From the entries that follow, gather each line holding the word "texttt".

++++++++++

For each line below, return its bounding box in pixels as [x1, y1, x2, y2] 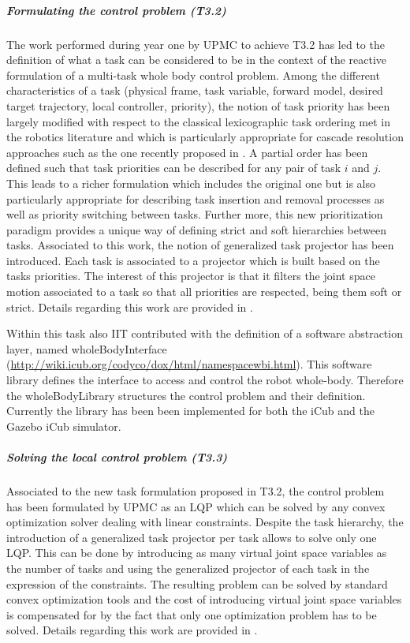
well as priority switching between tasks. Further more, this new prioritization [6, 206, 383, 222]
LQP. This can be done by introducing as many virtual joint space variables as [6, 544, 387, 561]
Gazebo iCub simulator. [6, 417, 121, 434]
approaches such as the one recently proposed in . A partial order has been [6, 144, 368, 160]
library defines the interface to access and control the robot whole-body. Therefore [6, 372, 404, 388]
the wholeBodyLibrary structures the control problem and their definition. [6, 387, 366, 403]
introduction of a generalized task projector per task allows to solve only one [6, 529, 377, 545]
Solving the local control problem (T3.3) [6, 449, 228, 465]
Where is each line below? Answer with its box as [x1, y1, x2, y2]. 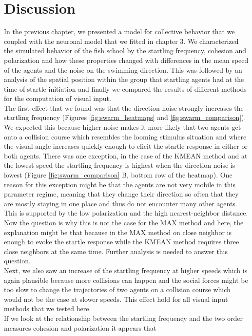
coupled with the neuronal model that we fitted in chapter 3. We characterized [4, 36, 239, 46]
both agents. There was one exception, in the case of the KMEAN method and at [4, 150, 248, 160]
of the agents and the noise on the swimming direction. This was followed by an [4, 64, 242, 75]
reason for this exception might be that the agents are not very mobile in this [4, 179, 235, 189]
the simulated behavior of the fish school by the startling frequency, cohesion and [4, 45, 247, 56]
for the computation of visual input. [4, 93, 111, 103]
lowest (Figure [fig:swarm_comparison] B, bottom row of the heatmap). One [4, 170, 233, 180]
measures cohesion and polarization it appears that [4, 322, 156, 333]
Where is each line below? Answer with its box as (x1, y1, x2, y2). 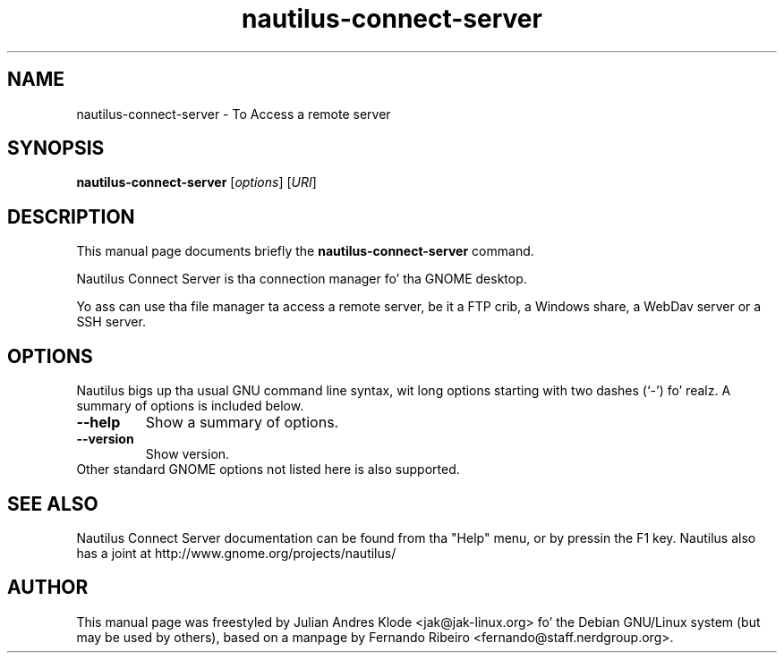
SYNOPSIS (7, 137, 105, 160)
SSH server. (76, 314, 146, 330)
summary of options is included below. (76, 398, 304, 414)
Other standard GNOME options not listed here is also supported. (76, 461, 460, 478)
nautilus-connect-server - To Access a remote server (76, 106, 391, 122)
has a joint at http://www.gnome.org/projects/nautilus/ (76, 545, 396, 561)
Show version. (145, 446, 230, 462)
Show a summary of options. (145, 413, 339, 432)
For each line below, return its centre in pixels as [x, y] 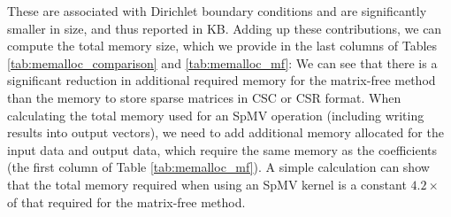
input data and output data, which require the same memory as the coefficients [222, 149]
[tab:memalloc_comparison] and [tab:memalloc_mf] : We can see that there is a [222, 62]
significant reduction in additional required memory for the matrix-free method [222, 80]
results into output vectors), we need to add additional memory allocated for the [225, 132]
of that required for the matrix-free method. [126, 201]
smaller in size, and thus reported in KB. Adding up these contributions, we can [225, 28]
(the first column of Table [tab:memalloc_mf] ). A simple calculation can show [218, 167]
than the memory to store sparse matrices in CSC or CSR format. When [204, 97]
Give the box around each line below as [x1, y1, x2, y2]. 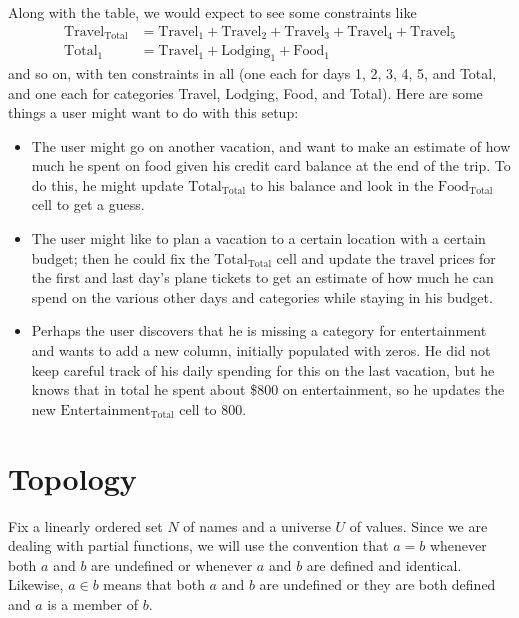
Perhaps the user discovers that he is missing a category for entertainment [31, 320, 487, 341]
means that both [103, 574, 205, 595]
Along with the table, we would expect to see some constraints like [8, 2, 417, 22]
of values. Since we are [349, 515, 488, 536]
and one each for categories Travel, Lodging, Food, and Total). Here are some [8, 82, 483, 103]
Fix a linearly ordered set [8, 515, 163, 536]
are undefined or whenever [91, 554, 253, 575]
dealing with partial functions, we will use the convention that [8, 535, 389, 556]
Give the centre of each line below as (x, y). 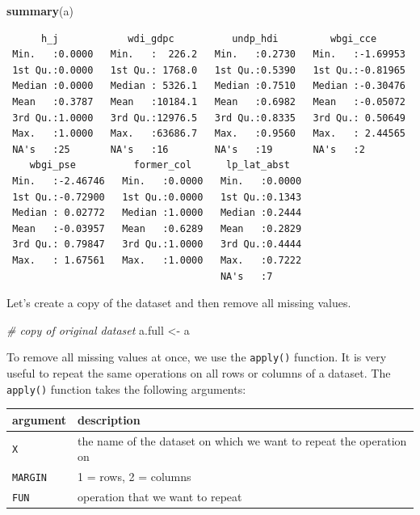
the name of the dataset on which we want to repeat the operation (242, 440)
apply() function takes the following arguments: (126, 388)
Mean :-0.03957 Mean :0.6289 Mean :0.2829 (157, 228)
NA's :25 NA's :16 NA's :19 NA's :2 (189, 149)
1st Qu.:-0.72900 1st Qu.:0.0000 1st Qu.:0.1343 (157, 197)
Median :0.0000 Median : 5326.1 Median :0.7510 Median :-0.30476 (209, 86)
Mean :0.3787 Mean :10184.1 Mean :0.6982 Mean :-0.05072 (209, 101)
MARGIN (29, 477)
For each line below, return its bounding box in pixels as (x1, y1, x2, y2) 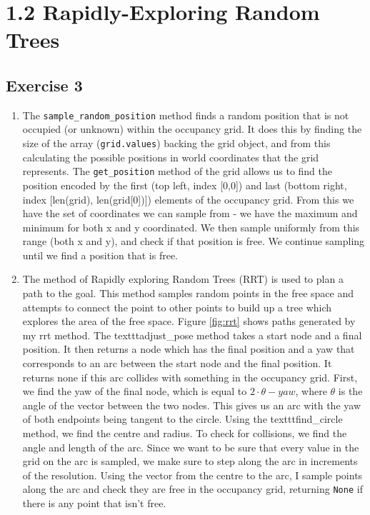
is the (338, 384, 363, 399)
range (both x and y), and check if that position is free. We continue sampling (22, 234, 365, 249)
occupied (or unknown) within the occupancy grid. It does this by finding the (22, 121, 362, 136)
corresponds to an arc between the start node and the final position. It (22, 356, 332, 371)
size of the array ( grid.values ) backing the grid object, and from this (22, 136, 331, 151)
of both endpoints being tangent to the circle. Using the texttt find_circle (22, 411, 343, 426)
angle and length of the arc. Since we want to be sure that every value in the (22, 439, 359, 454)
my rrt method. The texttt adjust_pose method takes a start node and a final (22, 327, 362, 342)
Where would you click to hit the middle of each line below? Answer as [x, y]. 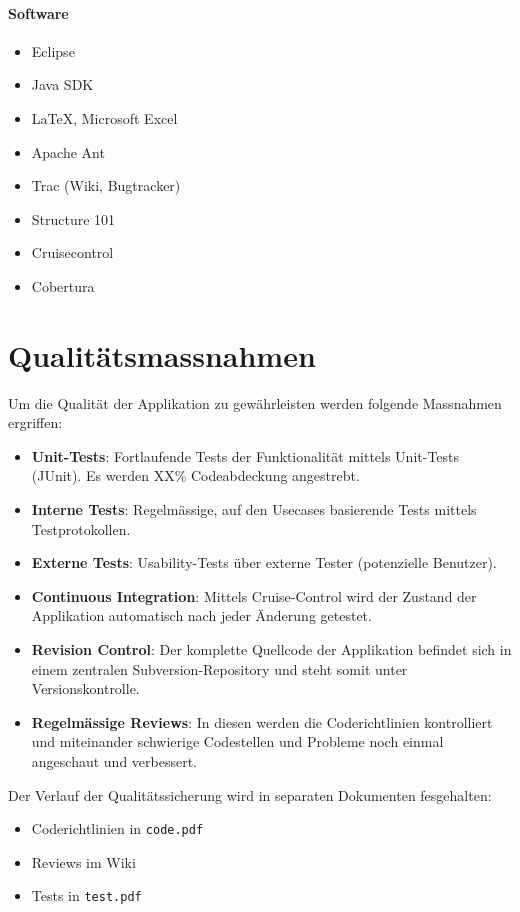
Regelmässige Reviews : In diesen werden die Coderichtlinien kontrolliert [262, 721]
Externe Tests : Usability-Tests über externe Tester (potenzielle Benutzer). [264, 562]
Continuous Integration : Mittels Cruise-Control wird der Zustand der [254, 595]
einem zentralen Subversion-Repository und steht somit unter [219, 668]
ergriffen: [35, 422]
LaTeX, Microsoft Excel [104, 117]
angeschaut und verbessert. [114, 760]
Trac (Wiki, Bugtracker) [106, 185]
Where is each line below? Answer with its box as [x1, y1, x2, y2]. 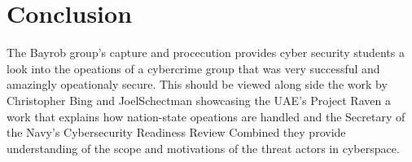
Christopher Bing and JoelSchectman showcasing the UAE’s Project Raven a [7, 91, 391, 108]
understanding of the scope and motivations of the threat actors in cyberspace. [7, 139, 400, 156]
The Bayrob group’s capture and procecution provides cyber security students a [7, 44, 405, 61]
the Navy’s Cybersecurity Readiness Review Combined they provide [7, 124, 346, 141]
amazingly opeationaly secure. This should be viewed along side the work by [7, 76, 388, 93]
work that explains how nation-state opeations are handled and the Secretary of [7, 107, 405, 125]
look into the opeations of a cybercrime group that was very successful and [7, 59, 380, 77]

++++++++++

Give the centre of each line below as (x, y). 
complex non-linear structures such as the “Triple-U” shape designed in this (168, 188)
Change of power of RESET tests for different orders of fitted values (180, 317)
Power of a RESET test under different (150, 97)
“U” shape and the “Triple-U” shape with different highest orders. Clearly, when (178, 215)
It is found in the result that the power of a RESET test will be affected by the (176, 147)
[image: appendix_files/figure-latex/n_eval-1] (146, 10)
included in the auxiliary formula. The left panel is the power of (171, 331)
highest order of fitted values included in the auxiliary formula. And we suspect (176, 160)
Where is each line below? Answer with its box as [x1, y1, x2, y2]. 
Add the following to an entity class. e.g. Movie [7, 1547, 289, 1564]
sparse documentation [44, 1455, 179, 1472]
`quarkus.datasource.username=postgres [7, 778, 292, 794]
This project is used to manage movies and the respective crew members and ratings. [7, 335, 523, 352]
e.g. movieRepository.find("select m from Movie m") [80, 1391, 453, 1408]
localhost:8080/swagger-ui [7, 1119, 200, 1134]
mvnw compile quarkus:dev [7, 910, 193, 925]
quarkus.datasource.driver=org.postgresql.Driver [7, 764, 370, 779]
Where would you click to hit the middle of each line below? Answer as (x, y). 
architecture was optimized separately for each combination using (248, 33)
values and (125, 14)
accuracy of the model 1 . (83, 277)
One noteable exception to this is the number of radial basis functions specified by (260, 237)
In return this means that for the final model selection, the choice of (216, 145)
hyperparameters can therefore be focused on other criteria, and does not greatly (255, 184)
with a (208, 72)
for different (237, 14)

++++++++++

Answer section:
of both endpoints being tangent to the circle. Using the texttt find_circle (22, 411, 343, 426)
my rrt method. The texttt adjust_pose method takes a start node and a final (22, 327, 362, 342)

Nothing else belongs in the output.